As I read more discussions of the relationship between mathematics and physics, I find that what mathematics might reveal about how physical science progresses becomes an increasingly interesting question.
I recently found the text of a lecture given by Paul Dirac in 1939. It was reproduced on the occasion of the Dirac Centennial Celebration organized by the Department of Applied Mathematics and Theoretical Physics at the University of Cambridge in 2002. The title of the lecture is “The Relation between Mathematics and Physics.” Dirac remarks, right away, that “there is no logical reason” why mathematical reasoning should succeed as one of the two methods used by the physicist to study natural phenomena (the other being experiment and observation). And, early in the talk, he says the following:
One might describe the mathematical quality in Nature by saying that the universe is so constituted that mathematics is a useful tool in its description. However, recent advances in physical science show that this statement of the case is too trivial. The connection between mathematics and the description of the universe goes far deeper than this, and one can get an appreciation of it only from a thorough examination of the various facts that make it up.
He goes on to survey the conceptual shifts that have happened in physics – from the equations that represent the laws of motion in Newtonian physics, to the geometry of Einstein’s space-time, and the non-commutative algebra of quantum mechanics. He made what I thought was an unexpected distinction between classical laws, governed by “a principle of simplicity,” and the mathematical beauty that makes the theory of relativity so compelling. About this Dirac says the following:
The research worker, in his efforts to express the fundamental laws of Nature in mathematical form, should strive mainly for mathematical beauty…It often happens that the requirements of simplicity and of beauty are the same, but where they clash the latter must take precedence.
In this light he proposes that a powerful method of research for physicists may very well be to first choose a promising branch of mathematics “influenced very much in this choice by considerations of mathematical beauty,” and then proceed to develop it, keeping an eye on the way it lends itself to physical interpretation. String theorists are among those who seem to have chosen this route. And here’s an interesting statement:
One may describe the situation by saying that the mathematician plays a game in which he himself invents the rules while the physicist plays a game in which the rules are provided by Nature, but as time goes on it becomes increasingly evident that the rules which the mathematician finds interesting are the same as those which Nature has chosen.
‘The rules,’ of course, are the consequences of various observed relationships among the concepts captured in mathematical symbol. These may be relationships among numbers, or among operations and transformations, or among spatial properties and geometric structures. While there continues to be disagreement about whether the rules are invented or discovered , what Dirac may be emphasizing about mathematics is that the mathematician looks only at the mathematics, requiring no other validation of what mathematician Richard Courant once called ‘verifiable fact.’

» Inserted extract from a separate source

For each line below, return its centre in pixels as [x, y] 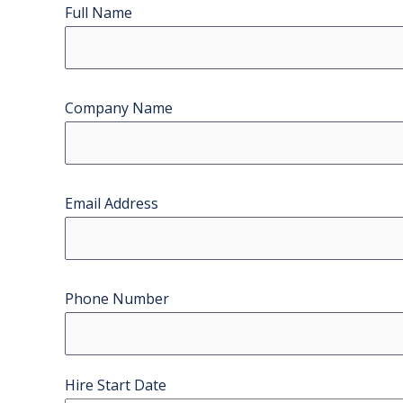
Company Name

Yet mathematics is an equal partner in the design of physical theories, what we consider a purely empirical science. This fact must say something about the nuances of what we mean by ’empirical,’ which are often reflected in disputes between rationalists and empiricists. For some, the senses are like detectors to which a rational device of the mind is applied. But this perspective has been consistently challenged by research in cognitive science. These studies indicate strongly that the senses are not easily distinguished from that rational device. And perhaps it is this that is reflected in the growing blend of mathematics and physics.
Stephen Hawking was one of the speakers at the Dirac Centennial Celebration. The title given his talk was “Gödel and the end of physics.” But he wasn’t predicting the end of physics. The view he presents is, to some extent, a critique of the standard positivist approach to science, where the mathematical treatment of sensory data is the only source of knowledge. In this light, mathematics is not considered a product of the mind. Intuition and introspection, after all, play no role in the acquisition of knowledge. But how could one divorce intuition and introspection from mathematics? Physics’ increasing reliance on mathematics must be pointing to a relationship between mathematics and perception. And Hawking sees another problem. Physical theories, or mathematical models of physical systems, are self-referencing.
…we are not angels, who view the universe from the outside. Instead, we and our models, are both part of the universe we are describing. Thus a physical theory, is self referencing, like in Gödel’s theorem. One might therefore expect it to be either inconsistent, or incomplete. The theories we have so far, are both inconsistent, and incomplete.
Like Gregory Chaitin, Hawking seems to find this incompleteness promising.
Some people will be very disappointed if there is not an ultimate theory, that can be formulated as a finite number of principles. I used to belong to that camp, but I have changed my mind. I’m now glad that our search for understanding will never come to an end, and that we will always have the challenge of new discovery.